Reputation: 3402
I have a simple pattern to match with Regex:
{tag:value=text}
tag
, value
and text
are the parts that i want to capture. The trick is that value
is optional (as is the literal ":" before)
here are a few samples:
{tag:value=text}
{tag=text}
{tag:=text}
The first line should have "tag" in the "tag" capture group, "value" in the "value" capture group and "text" in the Text capture group. The two other lines should not have any "value" capture group (or it could be empty)
I have tried variations around the following regex:
{(?<tag>.*):(?<value>.*)?=(?<text>.*)}
This works on sample 1 and 3 but not on the second one.
There can be any number of match in a given text and I want to grab them all.
edit: This is some sample of data I'm trying to match:
Progress: {progress:p1=10%}
Planned duration: {time=10m}
Actors output: {actor:actor1=<nothing to say>}, {actor:actor2=<nothing to say>}
Scene comments: {display=This is a sample scene}
Upvotes: 1
Views: 194
Reputation: 42709
Does this do the trick? It uses a non-greedy modifier ?
after the .*
. This causes it to match as few characters as possible, instead of as many as possible.

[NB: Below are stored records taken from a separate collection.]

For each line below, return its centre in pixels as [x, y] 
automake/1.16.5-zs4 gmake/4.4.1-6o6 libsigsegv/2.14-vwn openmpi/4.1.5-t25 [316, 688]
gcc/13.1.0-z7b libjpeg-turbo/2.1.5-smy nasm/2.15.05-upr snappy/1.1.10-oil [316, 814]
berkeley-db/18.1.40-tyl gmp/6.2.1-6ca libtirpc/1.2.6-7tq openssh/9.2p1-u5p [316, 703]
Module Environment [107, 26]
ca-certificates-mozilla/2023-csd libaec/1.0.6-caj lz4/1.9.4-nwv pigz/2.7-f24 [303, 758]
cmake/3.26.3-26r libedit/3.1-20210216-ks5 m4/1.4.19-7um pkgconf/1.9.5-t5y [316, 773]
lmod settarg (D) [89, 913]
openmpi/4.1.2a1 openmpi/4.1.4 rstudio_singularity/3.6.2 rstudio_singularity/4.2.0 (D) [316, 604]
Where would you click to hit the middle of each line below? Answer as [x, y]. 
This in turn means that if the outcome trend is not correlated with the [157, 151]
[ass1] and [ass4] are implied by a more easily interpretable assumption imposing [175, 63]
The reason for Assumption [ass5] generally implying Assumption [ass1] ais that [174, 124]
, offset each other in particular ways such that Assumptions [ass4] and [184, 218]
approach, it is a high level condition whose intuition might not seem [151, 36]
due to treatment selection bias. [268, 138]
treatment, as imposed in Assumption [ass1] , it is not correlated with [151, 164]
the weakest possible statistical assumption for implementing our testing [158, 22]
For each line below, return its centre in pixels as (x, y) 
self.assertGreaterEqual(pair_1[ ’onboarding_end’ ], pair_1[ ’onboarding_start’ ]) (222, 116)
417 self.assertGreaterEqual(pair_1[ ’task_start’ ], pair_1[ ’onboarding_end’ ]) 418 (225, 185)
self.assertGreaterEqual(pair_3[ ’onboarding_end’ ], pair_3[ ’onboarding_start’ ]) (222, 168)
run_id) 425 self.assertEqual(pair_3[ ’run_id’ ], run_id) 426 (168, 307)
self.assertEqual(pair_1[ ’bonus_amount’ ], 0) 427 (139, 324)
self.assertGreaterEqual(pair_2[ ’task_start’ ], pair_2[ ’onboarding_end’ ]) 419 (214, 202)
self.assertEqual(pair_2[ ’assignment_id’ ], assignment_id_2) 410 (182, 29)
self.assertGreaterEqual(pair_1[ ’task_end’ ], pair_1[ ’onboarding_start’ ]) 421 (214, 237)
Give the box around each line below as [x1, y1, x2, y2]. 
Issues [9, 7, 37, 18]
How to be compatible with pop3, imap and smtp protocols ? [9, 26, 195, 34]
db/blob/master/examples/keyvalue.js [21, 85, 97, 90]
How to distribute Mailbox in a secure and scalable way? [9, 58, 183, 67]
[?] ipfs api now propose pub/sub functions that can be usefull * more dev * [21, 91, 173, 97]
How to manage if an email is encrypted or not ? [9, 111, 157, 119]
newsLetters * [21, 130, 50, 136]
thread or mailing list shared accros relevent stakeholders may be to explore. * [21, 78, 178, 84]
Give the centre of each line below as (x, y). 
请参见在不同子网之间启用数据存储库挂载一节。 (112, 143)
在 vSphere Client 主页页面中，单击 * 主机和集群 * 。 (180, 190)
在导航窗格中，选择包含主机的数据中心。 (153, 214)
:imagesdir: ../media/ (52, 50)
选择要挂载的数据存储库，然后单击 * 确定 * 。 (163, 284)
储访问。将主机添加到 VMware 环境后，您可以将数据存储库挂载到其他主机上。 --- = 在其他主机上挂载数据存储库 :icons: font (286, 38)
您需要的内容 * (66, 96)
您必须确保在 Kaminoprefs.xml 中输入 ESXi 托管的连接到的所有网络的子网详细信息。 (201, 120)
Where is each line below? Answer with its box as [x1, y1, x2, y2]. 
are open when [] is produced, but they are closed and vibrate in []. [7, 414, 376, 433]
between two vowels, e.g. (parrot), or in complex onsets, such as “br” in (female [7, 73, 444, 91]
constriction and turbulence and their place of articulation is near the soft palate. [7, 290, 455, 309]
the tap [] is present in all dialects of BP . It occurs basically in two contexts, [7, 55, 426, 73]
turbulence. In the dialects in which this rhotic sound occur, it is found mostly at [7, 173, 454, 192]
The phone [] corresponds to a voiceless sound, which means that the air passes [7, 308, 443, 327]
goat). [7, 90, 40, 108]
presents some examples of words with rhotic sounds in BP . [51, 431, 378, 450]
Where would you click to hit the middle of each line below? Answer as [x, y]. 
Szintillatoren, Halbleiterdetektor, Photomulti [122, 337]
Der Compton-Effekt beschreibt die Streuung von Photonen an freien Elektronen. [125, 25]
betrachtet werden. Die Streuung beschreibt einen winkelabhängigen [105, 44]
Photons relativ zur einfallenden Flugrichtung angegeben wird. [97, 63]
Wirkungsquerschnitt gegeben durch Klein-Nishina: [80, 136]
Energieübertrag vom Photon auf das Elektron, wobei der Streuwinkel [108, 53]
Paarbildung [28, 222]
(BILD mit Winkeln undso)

Since the character following is a :
or a =
, it will stop before reaching them.
{(.*?)(?::(.*?))?=(.*?)}
https://regex101.com/r/fD2eR6/1
Edit: as pointed out below, you're looking for named captures.
{(?<tag>.*?)(?::(?<val>.*?))?=(?<text>.*?)}
Updated URL: https://regex101.com/r/fD2eR6/2
Upvotes: 4
Reputation: 89584
The source of your problems comes from the use of .*
that is too permissive (and that may cause a lot of backtracking when the pattern works). You can replace all of these .
with the appropriate negated character class:
{(?<tag>[^:=]*)(?::(?<value>[^=]*))?=(?<text>[^}]*)}
With a negated character class you can always use a greedy quantifier because that is the set of allowed characters that stops the quantifier and the regex engine doesn't have to test for each character if the next is a :
, a =
or a }
.
Upvotes: 4